The following four projects are recipients of the Project of the Year award:

·      Tiny House: Mobile Energy Education Center.  Project of Civic Works, Baltimore, MD: Corpsmembers constructed a mobile “tiny house” to be used to educate the community about energy-saving practices.

·      Faces of Tomorrow. Project of Conservation Corps Minnesota and Iowa, St Paul, MN: The Corps provided mentoring and intensive job training to youth from demographic groups that are underrepresented in natural resource management fields.

·      HOPE Crew – Gateway National Recreation Area. Project of New Jersey Youth Corps of Phillipsburg, Phillipsburg, NJ: Corpsmembers learned historic preservation techniques and restored a National Park Service building that had been severely damaged by Hurricane Sandy.
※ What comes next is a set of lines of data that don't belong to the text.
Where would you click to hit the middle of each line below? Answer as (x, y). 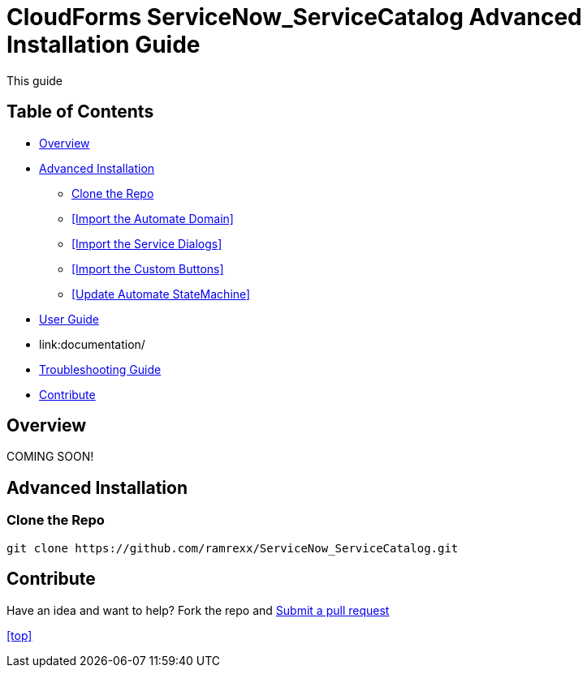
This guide (35, 80)
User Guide (69, 319)
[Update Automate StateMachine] (161, 294)
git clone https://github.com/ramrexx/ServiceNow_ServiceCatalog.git (233, 548)
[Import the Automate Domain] (153, 218)
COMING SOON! (50, 457)
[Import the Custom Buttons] (148, 268)
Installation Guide (104, 45)

·      Bike Crew. Project of Utah Conservation Corps, Salt Lake City, UT: To reduce their carbon footprint, the crew used cargo bikes to travel between project sites and transport materials.


The following two Corps leaders are recipients of the Legacy Achievement award:

·      Len Price, Conservation Corps Minnesota & Iowa: Before becoming Executive Director of CCMI in 2005, Len previously served as a Board Member for the Corps and acted as one of the program’s strongest supporters during his years of service as a member of the state legislature. Len was a classroom teacher for 34 years.

·      Dwight Washabaugh, Sacramento Regional Conservation Corps: Dwight has served as Executive Director of SRCC since 1994 when he helped save the program from losing its funding. Over the years he has helped grow the program to offer a high school diploma/GED program and serve thousands of youth.
The winners of all 3 awards will be honored at a ceremony on February 10th on Capitol Hill in Washington, DC as part of The Corps Network’s 2016 national conference, “The Legacy Continues.”  For more information about the conference, please visit


About The Corps Network

The Corps Network provides strategic leadership and support to over 120 of America’s Service and Conservation Corps. Through advocacy, access to funding opportunities and expert guidance, The Corps Network annually enables over 23,000 Corpsmembers, ages 16-25, to strengthen communities, improve the environment and transform their lives through service.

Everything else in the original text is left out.